図10は夏期の日中に新宿駅周辺地区上空からヘリコプターで撮影した可視画像(左側)と熱画像(右側)で、幹線道路のアスファルト表面や密集した建造物の表面温度が40℃を超える高温になっていますが、緑地の表面温度は30℃以下になっており、クールアイランド(低温域)を形成していることが読み取れます。

夏の炎天下で暑く感じるのは、日射に加えて高温のコンクリート面からの放射熱が加わるためです。さらに、夜間になってもそれらの表面温度は気温よりも高いため周囲の大気を加熱し続けます。これに前述の人工排熱が加わり、都市部では夜間の気温低下が大幅に抑制されることになります。これが熱帯夜を増加させる主な要因です。

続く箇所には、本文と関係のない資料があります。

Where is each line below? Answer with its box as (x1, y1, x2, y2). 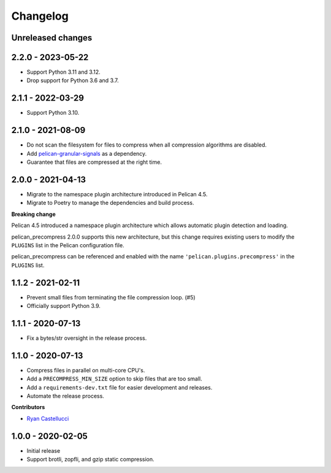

コンクリートやアスファルトが水を通さない材質であるという点も都市の高温化に寄与しています。よく知られているように、水は蒸発するとき気化熱を奪って周囲の気温を下げる役割がありますが、非透水性のコンクリートやアスファルトで覆われた都市ではその効果がないため高温化が促進されます。近年、東京では保水性舗装の実験的試みがなされています。透水性舗装の場合は雨水が地中にまで浸透するため、地下水面の低下を防ぐ効果がありますが、ライフラインが地下に張り巡らされている都市部では地表面で雨水を保つ舗装の方が好まれるのでしょう。

減少する都市の緑地と水辺空間

三つ目の要因は、緑地・水面の減少です。東京では多くの中小河川が暗渠化され、改修されて水面の占める割合が大きく減っていることから、水面からの蒸発による気化熱の効果も弱まっていると考えられます。幸いなことに、荒川、隅田川、多摩川といった比較的大きな河川の水面は保全されており、東京湾から吹き込む冷涼な海風を都内に導いてヒートアイランドを緩和する「風の道」としても有効に働いています。水面とともに気温上昇を抑制する効果の高い緑地も戦後著しく減少しています。都市化の進展は、郊外では畑地や森林をつぶして住宅地を広げ、都心部では木造の低層建造物からコンクリート造りの中高層建造物への転換という形で緑地の大幅な減少をもたらしました。緑地の減少による気温上昇を定量的に見積もるのは困難ですが、筆者らの観測調査からは、20ヘクタールを超える都内の大規模緑地では周辺市街地との気温差が平均でも2℃に達することが確認されており、緑地内冷気の周辺への流出(にじみ出し現象)によって市街地の高温化を幾分かでも抑制する効果は十分に期待できます。